Content starts

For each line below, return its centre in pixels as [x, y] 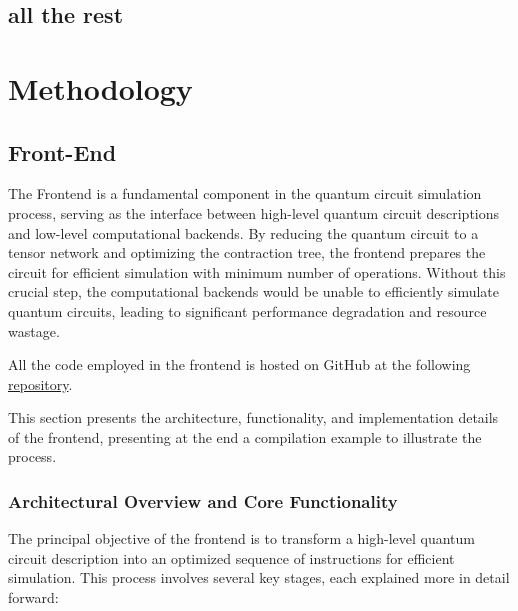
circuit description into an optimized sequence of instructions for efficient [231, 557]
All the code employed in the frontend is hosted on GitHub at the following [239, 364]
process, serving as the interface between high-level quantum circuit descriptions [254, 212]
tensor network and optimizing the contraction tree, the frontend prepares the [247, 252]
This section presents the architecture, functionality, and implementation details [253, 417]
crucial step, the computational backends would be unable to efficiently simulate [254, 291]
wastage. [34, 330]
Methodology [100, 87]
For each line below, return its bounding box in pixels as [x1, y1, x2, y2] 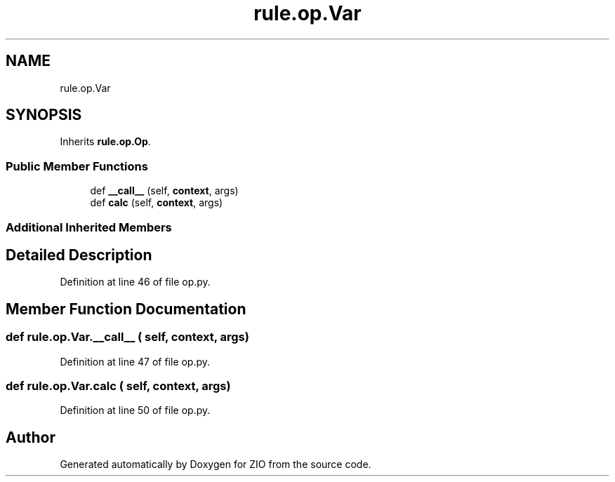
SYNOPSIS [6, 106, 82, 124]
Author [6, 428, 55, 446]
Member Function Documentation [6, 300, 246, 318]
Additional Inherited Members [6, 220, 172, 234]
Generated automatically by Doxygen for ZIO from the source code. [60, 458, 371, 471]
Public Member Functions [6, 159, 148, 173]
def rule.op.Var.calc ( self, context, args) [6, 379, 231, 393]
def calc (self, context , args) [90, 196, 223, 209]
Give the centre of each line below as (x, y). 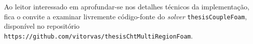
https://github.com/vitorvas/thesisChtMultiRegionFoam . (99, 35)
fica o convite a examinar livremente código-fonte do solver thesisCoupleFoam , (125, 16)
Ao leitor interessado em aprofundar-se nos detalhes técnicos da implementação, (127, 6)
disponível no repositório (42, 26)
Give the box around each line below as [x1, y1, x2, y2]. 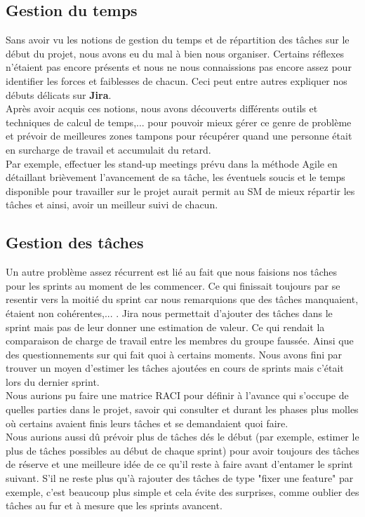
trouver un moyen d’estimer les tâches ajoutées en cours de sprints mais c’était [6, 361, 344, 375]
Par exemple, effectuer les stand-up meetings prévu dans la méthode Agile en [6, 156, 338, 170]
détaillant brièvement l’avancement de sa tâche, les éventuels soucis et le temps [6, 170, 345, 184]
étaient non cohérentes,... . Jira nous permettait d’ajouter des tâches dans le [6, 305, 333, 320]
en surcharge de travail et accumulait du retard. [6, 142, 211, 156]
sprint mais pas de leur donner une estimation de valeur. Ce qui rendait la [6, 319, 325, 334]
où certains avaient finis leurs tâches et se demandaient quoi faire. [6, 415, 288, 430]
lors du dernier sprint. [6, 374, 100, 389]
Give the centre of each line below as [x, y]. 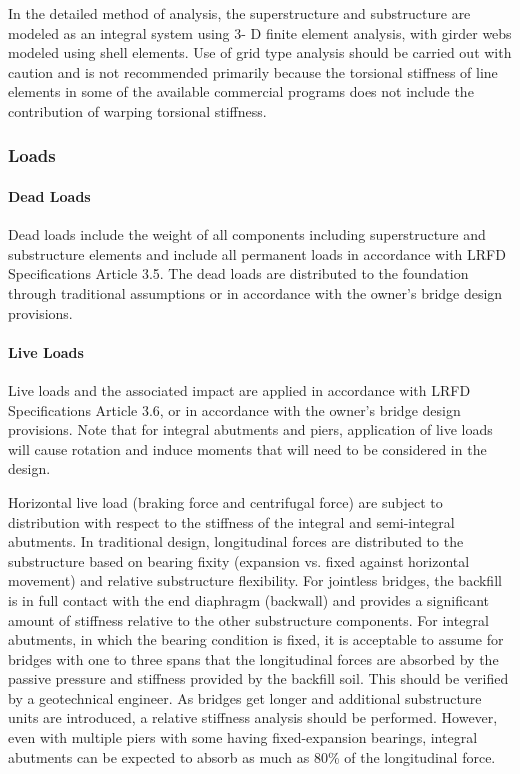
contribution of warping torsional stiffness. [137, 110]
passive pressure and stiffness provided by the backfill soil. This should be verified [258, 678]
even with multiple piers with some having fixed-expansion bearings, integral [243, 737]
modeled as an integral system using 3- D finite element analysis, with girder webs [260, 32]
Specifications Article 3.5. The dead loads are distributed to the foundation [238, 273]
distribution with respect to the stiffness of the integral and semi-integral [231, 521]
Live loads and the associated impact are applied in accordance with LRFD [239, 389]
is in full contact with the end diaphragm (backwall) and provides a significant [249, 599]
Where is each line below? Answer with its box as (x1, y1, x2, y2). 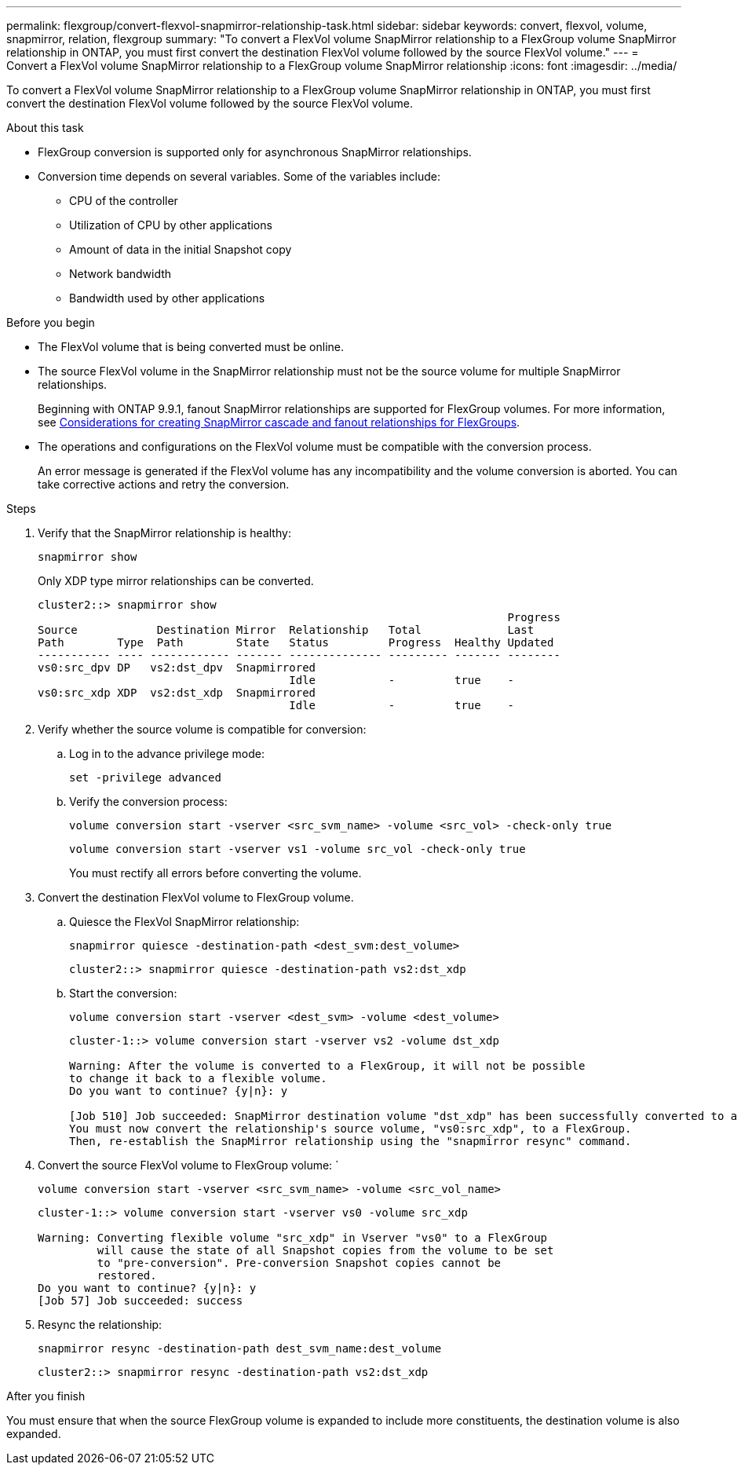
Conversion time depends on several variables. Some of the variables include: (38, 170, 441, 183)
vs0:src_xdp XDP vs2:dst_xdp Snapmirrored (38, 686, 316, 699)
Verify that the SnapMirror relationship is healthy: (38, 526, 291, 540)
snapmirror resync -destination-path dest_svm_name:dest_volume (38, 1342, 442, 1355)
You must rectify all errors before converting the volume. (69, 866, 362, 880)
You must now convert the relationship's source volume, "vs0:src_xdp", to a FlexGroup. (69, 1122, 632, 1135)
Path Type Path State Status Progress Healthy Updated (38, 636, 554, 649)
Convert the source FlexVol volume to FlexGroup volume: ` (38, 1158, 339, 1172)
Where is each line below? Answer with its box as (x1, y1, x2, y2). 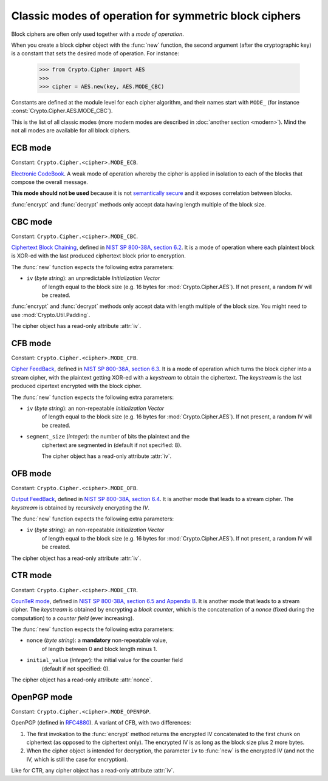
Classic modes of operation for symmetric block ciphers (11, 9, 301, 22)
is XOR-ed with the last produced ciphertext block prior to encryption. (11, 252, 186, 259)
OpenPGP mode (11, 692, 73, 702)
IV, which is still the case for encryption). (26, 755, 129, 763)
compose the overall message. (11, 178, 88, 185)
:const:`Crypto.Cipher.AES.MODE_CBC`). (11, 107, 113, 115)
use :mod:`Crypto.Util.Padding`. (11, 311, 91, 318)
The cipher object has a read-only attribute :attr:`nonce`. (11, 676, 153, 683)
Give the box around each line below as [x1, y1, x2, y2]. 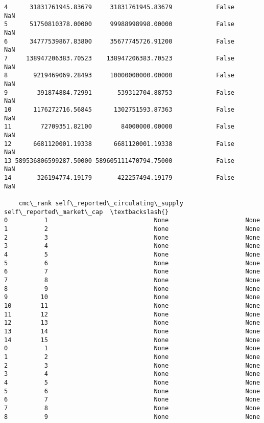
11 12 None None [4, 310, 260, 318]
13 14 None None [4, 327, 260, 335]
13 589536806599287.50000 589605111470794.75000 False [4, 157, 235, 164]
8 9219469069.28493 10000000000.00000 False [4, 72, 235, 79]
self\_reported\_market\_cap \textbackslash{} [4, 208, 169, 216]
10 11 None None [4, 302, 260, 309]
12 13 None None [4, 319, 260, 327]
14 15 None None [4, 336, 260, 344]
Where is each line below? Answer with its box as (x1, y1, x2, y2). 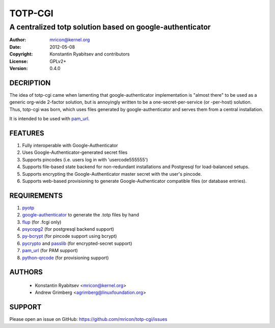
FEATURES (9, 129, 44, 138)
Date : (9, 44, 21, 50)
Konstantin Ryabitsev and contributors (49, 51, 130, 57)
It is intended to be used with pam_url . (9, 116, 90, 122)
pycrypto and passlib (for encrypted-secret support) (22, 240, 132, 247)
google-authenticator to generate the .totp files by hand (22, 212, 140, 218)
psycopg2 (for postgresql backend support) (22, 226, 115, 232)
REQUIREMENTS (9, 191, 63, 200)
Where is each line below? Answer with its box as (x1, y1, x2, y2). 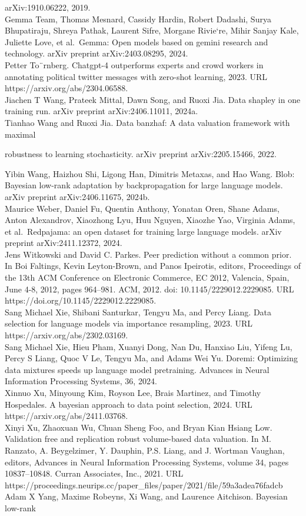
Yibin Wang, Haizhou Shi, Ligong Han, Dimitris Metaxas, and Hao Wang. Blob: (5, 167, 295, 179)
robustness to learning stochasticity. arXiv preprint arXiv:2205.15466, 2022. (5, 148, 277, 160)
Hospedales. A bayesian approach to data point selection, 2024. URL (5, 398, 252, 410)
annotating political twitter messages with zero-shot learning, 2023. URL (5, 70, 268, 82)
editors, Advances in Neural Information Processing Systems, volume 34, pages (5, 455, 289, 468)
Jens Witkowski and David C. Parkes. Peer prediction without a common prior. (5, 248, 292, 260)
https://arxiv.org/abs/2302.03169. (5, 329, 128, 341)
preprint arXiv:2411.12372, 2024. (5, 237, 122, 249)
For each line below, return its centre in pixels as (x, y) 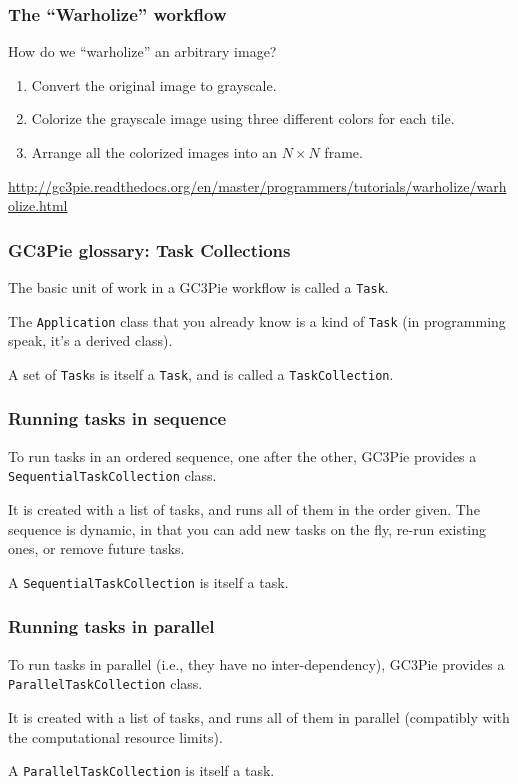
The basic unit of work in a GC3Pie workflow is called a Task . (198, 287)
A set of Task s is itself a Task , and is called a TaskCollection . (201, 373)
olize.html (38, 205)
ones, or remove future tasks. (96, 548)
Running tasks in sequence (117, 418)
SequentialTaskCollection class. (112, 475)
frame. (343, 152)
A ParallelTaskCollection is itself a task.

Content ends

Required action ▸
Output the entries above exactly, without their pictures.

Task response ▸
For each line below, return its centre in pixels as [x, y] 
circuit description into an optimized sequence of instructions for efficient [231, 557]
All the code employed in the frontend is hosted on GitHub at the following [239, 364]
process, serving as the interface between high-level quantum circuit descriptions [254, 212]
tensor network and optimizing the contraction tree, the frontend prepares the [247, 252]
This section presents the architecture, functionality, and implementation details [253, 417]
crucial step, the computational backends would be unable to efficiently simulate [254, 291]
wastage. [34, 330]
Methodology [100, 87]
For each line below, return its bounding box in pixels as [x1, y1, x2, y2] 
SYNOPSIS [6, 106, 82, 124]
Author [6, 428, 55, 446]
Member Function Documentation [6, 300, 246, 318]
Additional Inherited Members [6, 220, 172, 234]
Generated automatically by Doxygen for ZIO from the source code. [60, 458, 371, 471]
Public Member Functions [6, 159, 148, 173]
def rule.op.Var.calc ( self, context, args) [6, 379, 231, 393]
def calc (self, context , args) [90, 196, 223, 209]
Give the centre of each line below as (x, y). 
https://github.com/vitorvas/thesisChtMultiRegionFoam . (99, 35)
fica o convite a examinar livremente código-fonte do solver thesisCoupleFoam , (125, 16)
Ao leitor interessado em aprofundar-se nos detalhes técnicos da implementação, (127, 6)
disponível no repositório (42, 26)
Give the box around each line below as [x1, y1, x2, y2]. 
trouver un moyen d’estimer les tâches ajoutées en cours de sprints mais c’était [6, 361, 344, 375]
Par exemple, effectuer les stand-up meetings prévu dans la méthode Agile en [6, 156, 338, 170]
détaillant brièvement l’avancement de sa tâche, les éventuels soucis et le temps [6, 170, 345, 184]
étaient non cohérentes,... . Jira nous permettait d’ajouter des tâches dans le [6, 305, 333, 320]
en surcharge de travail et accumulait du retard. [6, 142, 211, 156]
sprint mais pas de leur donner une estimation de valeur. Ce qui rendait la [6, 319, 325, 334]
où certains avaient finis leurs tâches et se demandaient quoi faire. [6, 415, 288, 430]
lors du dernier sprint. [6, 374, 100, 389]
Give the centre of each line below as [x, y]. 
contribution of warping torsional stiffness. [137, 110]
passive pressure and stiffness provided by the backfill soil. This should be verified [258, 678]
even with multiple piers with some having fixed-expansion bearings, integral [243, 737]
modeled as an integral system using 3- D finite element analysis, with girder webs [260, 32]
Specifications Article 3.5. The dead loads are distributed to the foundation [238, 273]
distribution with respect to the stiffness of the integral and semi-integral [231, 521]
Live loads and the associated impact are applied in accordance with LRFD [239, 389]
is in full contact with the end diaphragm (backwall) and provides a significant [249, 599]
Where is each line below? Answer with its box as (x1, y1, x2, y2). 
Conversion time depends on several variables. Some of the variables include: (38, 170, 441, 183)
vs0:src_xdp XDP vs2:dst_xdp Snapmirrored (38, 686, 316, 699)
Verify that the SnapMirror relationship is healthy: (38, 526, 291, 540)
snapmirror resync -destination-path dest_svm_name:dest_volume (38, 1342, 442, 1355)
You must rectify all errors before converting the volume. (69, 866, 362, 880)
You must now convert the relationship's source volume, "vs0:src_xdp", to a FlexGroup. (69, 1122, 632, 1135)
Path Type Path State Status Progress Healthy Updated (38, 636, 554, 649)
Convert the source FlexVol volume to FlexGroup volume: ` (38, 1158, 339, 1172)
Where is each line below? Answer with its box as (x1, y1, x2, y2). 
Classic modes of operation for symmetric block ciphers (11, 9, 301, 22)
is XOR-ed with the last produced ciphertext block prior to encryption. (11, 252, 186, 259)
OpenPGP mode (11, 692, 73, 702)
IV, which is still the case for encryption). (26, 755, 129, 763)
compose the overall message. (11, 178, 88, 185)
:const:`Crypto.Cipher.AES.MODE_CBC`). (11, 107, 113, 115)
use :mod:`Crypto.Util.Padding`. (11, 311, 91, 318)
The cipher object has a read-only attribute :attr:`nonce`. (11, 676, 153, 683)
Give the box around each line below as [x1, y1, x2, y2]. 
11 12 None None [4, 310, 260, 318]
13 14 None None [4, 327, 260, 335]
13 589536806599287.50000 589605111470794.75000 False [4, 157, 235, 164]
8 9219469069.28493 10000000000.00000 False [4, 72, 235, 79]
self\_reported\_market\_cap \textbackslash{} [4, 208, 169, 216]
10 11 None None [4, 302, 260, 309]
12 13 None None [4, 319, 260, 327]
14 15 None None [4, 336, 260, 344]
Where is each line below? Answer with its box as (x1, y1, x2, y2). 
FEATURES (9, 129, 44, 138)
Date : (9, 44, 21, 50)
Konstantin Ryabitsev and contributors (49, 51, 130, 57)
It is intended to be used with pam_url . (9, 116, 90, 122)
pycrypto and passlib (for encrypted-secret support) (22, 240, 132, 247)
google-authenticator to generate the .totp files by hand (22, 212, 140, 218)
psycopg2 (for postgresql backend support) (22, 226, 115, 232)
REQUIREMENTS (9, 191, 63, 200)
Where is each line below? Answer with its box as (x1, y1, x2, y2). 
Yibin Wang, Haizhou Shi, Ligong Han, Dimitris Metaxas, and Hao Wang. Blob: (5, 167, 295, 179)
robustness to learning stochasticity. arXiv preprint arXiv:2205.15466, 2022. (5, 148, 277, 160)
Hospedales. A bayesian approach to data point selection, 2024. URL (5, 398, 252, 410)
annotating political twitter messages with zero-shot learning, 2023. URL (5, 70, 268, 82)
editors, Advances in Neural Information Processing Systems, volume 34, pages (5, 455, 289, 468)
Jens Witkowski and David C. Parkes. Peer prediction without a common prior. (5, 248, 292, 260)
https://arxiv.org/abs/2302.03169. (5, 329, 128, 341)
preprint arXiv:2411.12372, 2024. (5, 237, 122, 249)
For each line below, return its centre in pixels as (x, y) 
The basic unit of work in a GC3Pie workflow is called a Task . (198, 287)
A set of Task s is itself a Task , and is called a TaskCollection . (201, 373)
olize.html (38, 205)
ones, or remove future tasks. (96, 548)
Running tasks in sequence (117, 418)
SequentialTaskCollection class. (112, 475)
frame. (343, 152)
A ParallelTaskCollection is itself a task.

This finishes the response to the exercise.